TO DO: Restate word for word the lines below from the one that has "learning algorithms. An" through the one that has "navigation-system-for-searching- [96, 11]", keeping both and dropping all pictures.

*** INFORMATION Section Begins ***

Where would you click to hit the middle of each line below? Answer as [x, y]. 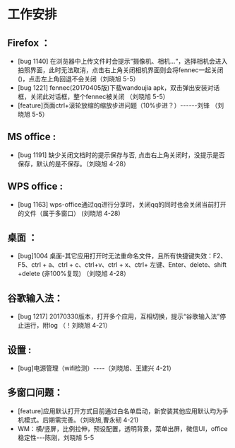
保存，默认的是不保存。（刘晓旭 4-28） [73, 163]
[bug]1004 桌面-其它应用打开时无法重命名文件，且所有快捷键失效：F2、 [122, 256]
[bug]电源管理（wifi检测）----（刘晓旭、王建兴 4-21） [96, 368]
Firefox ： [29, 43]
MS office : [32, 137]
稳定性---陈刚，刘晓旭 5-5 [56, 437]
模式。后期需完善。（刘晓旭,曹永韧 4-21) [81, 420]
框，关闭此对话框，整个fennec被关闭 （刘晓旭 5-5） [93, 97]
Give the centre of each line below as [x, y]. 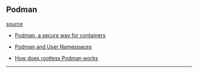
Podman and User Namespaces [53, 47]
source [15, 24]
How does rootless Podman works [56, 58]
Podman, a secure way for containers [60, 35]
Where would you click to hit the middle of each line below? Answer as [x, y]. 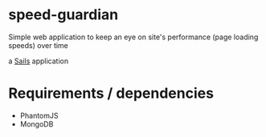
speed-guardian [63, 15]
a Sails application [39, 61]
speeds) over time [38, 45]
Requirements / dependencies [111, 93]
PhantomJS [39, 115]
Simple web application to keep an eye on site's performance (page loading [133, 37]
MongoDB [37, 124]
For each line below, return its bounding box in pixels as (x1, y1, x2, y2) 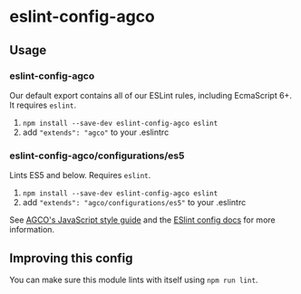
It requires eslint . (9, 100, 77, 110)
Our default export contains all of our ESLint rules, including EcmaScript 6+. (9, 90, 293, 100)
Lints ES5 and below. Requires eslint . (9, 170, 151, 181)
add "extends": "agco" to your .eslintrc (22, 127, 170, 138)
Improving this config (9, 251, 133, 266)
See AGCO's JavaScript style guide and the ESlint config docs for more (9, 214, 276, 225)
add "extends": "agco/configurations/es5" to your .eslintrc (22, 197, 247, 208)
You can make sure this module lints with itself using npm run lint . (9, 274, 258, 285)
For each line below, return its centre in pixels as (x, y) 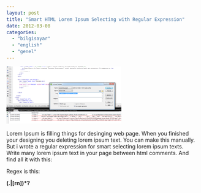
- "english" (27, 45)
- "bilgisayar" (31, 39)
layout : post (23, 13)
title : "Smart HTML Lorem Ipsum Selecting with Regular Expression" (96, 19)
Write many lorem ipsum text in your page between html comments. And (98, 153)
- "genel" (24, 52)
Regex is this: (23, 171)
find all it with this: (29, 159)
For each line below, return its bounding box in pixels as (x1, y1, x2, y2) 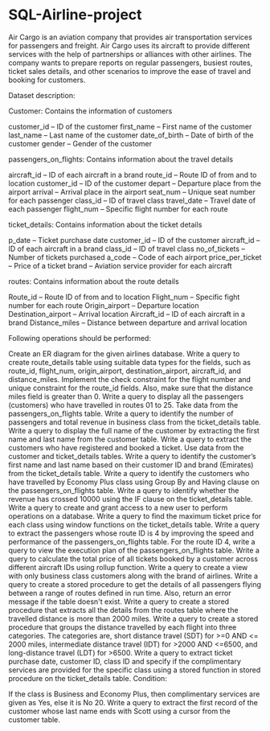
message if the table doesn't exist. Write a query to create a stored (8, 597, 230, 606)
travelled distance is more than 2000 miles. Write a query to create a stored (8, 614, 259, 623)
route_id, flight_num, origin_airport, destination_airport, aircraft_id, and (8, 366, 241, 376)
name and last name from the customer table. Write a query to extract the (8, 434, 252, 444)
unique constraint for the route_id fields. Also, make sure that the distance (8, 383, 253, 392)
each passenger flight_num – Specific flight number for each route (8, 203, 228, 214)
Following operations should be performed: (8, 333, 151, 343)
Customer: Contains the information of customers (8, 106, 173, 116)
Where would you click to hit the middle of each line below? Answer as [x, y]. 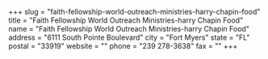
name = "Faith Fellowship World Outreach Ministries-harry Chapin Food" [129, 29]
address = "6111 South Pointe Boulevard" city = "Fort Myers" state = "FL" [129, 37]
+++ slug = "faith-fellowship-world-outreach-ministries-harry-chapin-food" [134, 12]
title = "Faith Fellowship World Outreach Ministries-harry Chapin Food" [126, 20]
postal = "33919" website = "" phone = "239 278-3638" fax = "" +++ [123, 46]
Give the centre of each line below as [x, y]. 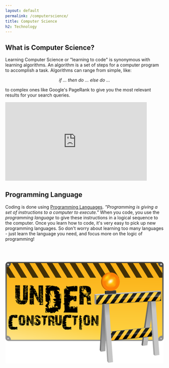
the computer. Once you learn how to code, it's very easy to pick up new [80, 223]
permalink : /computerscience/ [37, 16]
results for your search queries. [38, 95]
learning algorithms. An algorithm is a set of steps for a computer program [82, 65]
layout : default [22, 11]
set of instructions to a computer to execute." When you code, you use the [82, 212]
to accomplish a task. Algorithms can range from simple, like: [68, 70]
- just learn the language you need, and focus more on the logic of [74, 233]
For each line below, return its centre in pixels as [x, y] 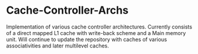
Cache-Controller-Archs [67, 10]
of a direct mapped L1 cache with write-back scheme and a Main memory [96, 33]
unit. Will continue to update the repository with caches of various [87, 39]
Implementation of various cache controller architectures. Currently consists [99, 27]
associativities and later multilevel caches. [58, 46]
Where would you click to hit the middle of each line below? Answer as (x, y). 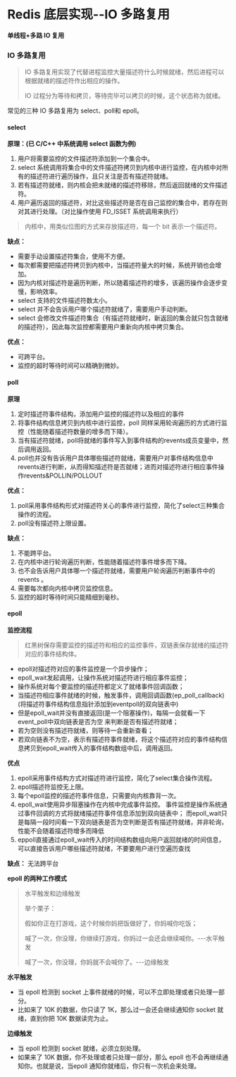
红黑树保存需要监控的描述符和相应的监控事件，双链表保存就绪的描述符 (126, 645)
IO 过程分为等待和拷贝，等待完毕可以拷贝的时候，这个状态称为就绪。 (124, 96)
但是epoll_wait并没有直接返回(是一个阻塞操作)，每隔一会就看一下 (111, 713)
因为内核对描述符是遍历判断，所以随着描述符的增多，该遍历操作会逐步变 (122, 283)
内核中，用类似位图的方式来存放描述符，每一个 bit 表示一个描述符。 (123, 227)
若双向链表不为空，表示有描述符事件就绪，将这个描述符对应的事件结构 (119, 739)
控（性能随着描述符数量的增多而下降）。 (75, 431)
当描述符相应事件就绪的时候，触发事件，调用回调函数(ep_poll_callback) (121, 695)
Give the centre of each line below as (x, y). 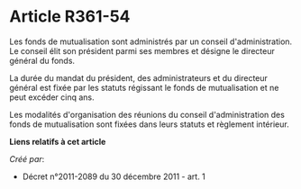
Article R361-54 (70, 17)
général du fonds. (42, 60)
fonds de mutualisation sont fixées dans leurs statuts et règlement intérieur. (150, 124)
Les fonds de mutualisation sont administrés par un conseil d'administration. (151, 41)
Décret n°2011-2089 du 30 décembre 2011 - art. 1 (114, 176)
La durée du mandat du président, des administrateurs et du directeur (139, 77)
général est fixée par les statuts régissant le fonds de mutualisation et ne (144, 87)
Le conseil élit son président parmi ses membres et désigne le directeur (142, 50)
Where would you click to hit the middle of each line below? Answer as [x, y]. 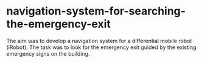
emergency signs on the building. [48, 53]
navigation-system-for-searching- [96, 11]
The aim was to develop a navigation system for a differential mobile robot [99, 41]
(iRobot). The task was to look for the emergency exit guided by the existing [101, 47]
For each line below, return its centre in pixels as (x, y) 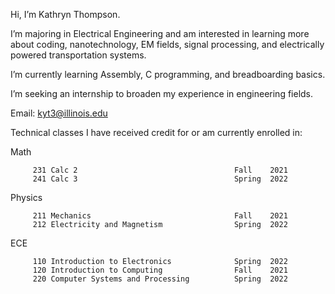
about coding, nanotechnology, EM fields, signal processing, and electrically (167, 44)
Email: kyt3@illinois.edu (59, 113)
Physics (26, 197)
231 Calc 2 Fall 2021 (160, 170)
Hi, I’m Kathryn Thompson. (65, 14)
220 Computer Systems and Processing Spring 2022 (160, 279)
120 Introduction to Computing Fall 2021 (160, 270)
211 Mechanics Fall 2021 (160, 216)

*** INFORMATION Section Ends ***
*** INFORMATION Section Begins ***

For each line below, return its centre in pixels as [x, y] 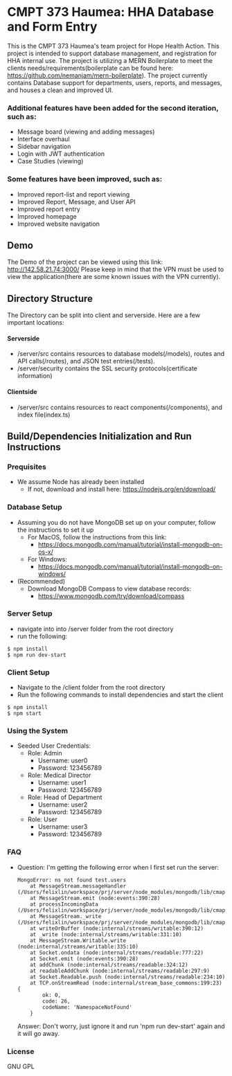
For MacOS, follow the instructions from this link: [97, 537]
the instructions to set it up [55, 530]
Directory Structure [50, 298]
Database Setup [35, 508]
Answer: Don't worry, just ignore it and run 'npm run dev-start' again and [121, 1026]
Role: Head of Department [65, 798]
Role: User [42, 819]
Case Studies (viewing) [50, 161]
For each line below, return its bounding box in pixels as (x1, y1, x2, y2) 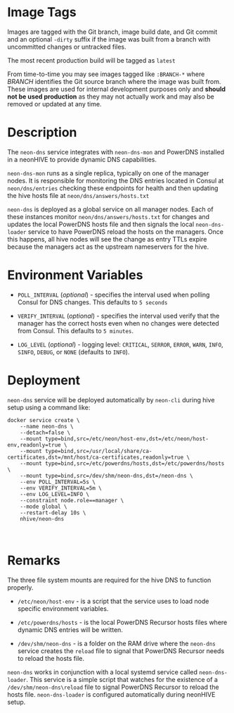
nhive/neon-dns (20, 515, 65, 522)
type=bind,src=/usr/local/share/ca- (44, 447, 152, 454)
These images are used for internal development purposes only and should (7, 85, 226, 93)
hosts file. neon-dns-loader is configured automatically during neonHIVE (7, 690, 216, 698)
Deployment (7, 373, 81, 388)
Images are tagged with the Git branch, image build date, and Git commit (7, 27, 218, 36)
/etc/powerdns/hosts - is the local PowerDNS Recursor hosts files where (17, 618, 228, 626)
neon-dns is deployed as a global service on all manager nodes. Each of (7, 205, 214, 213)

*** INFORMATION Section Ends ***
*** INFORMATION Section Begins ***

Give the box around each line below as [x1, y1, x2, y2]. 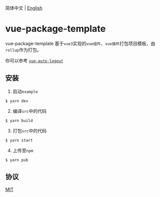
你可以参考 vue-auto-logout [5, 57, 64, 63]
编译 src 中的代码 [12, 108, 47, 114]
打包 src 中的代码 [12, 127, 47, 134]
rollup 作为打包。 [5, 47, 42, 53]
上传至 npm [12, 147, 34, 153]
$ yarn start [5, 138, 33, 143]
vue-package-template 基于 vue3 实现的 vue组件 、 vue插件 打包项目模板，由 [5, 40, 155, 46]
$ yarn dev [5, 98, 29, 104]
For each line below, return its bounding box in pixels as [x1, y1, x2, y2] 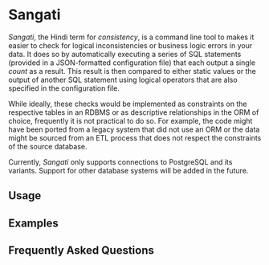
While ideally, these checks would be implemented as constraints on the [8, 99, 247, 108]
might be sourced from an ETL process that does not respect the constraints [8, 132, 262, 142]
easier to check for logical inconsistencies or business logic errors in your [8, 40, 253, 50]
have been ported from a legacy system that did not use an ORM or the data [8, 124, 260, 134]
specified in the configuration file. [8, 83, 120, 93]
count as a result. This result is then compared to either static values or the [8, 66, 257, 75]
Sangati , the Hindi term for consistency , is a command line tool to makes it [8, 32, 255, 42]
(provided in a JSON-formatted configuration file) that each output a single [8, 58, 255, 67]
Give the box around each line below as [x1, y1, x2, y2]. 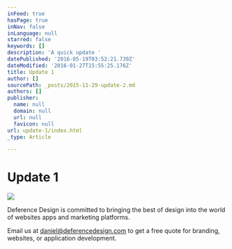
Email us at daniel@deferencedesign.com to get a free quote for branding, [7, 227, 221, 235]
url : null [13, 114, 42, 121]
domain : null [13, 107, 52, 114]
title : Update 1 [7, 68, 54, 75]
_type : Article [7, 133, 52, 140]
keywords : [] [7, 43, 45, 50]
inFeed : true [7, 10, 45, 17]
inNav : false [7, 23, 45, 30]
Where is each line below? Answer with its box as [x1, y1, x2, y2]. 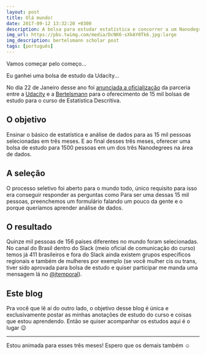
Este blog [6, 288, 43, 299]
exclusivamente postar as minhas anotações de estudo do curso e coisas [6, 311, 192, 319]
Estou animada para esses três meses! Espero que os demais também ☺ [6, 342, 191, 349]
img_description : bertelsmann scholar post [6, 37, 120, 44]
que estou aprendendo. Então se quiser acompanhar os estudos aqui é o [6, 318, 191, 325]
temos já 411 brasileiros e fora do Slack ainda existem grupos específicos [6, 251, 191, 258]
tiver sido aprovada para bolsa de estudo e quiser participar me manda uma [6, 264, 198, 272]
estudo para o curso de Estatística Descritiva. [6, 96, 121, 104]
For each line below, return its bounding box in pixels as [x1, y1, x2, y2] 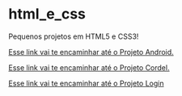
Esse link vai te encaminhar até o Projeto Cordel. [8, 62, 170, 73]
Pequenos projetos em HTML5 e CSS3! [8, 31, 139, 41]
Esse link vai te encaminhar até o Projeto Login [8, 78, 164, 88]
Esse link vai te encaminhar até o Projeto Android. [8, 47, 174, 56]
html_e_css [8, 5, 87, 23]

*** INFORMATION Section Ends ***

RESPONSE:
learning algorithms. An algorithm is a set of steps for a computer program [82, 65]
layout : default [22, 11]
set of instructions to a computer to execute." When you code, you use the [82, 212]
to accomplish a task. Algorithms can range from simple, like: [68, 70]
- just learn the language you need, and focus more on the logic of [74, 233]
For each line below, return its centre in pixels as [x, y] 
Cache-Controller-Archs [67, 10]
of a direct mapped L1 cache with write-back scheme and a Main memory [96, 33]
unit. Will continue to update the repository with caches of various [87, 39]
Implementation of various cache controller architectures. Currently consists [99, 27]
associativities and later multilevel caches. [58, 46]
Where would you click to hit the middle of each line below? Answer as (x, y). 
红黑树保存需要监控的描述符和相应的监控事件，双链表保存就绪的描述符 (126, 645)
IO 过程分为等待和拷贝，等待完毕可以拷贝的时候，这个状态称为就绪。 (124, 96)
但是epoll_wait并没有直接返回(是一个阻塞操作)，每隔一会就看一下 (111, 713)
因为内核对描述符是遍历判断，所以随着描述符的增多，该遍历操作会逐步变 (122, 283)
内核中，用类似位图的方式来存放描述符，每一个 bit 表示一个描述符。 (123, 227)
若双向链表不为空，表示有描述符事件就绪，将这个描述符对应的事件结构 (119, 739)
控（性能随着描述符数量的增多而下降）。 (75, 431)
当描述符相应事件就绪的时候，触发事件，调用回调函数(ep_poll_callback) (121, 695)
Give the centre of each line below as (x, y). 
Article R361-54 (70, 17)
général du fonds. (42, 60)
fonds de mutualisation sont fixées dans leurs statuts et règlement intérieur. (150, 124)
Les fonds de mutualisation sont administrés par un conseil d'administration. (151, 41)
Décret n°2011-2089 du 30 décembre 2011 - art. 1 (114, 176)
La durée du mandat du président, des administrateurs et du directeur (139, 77)
général est fixée par les statuts régissant le fonds de mutualisation et ne (144, 87)
Le conseil élit son président parmi ses membres et désigne le directeur (142, 50)
Where would you click to hit the middle of each line below? Answer as [x, y]. 
emergency signs on the building. [48, 53]
navigation-system-for-searching- [96, 11]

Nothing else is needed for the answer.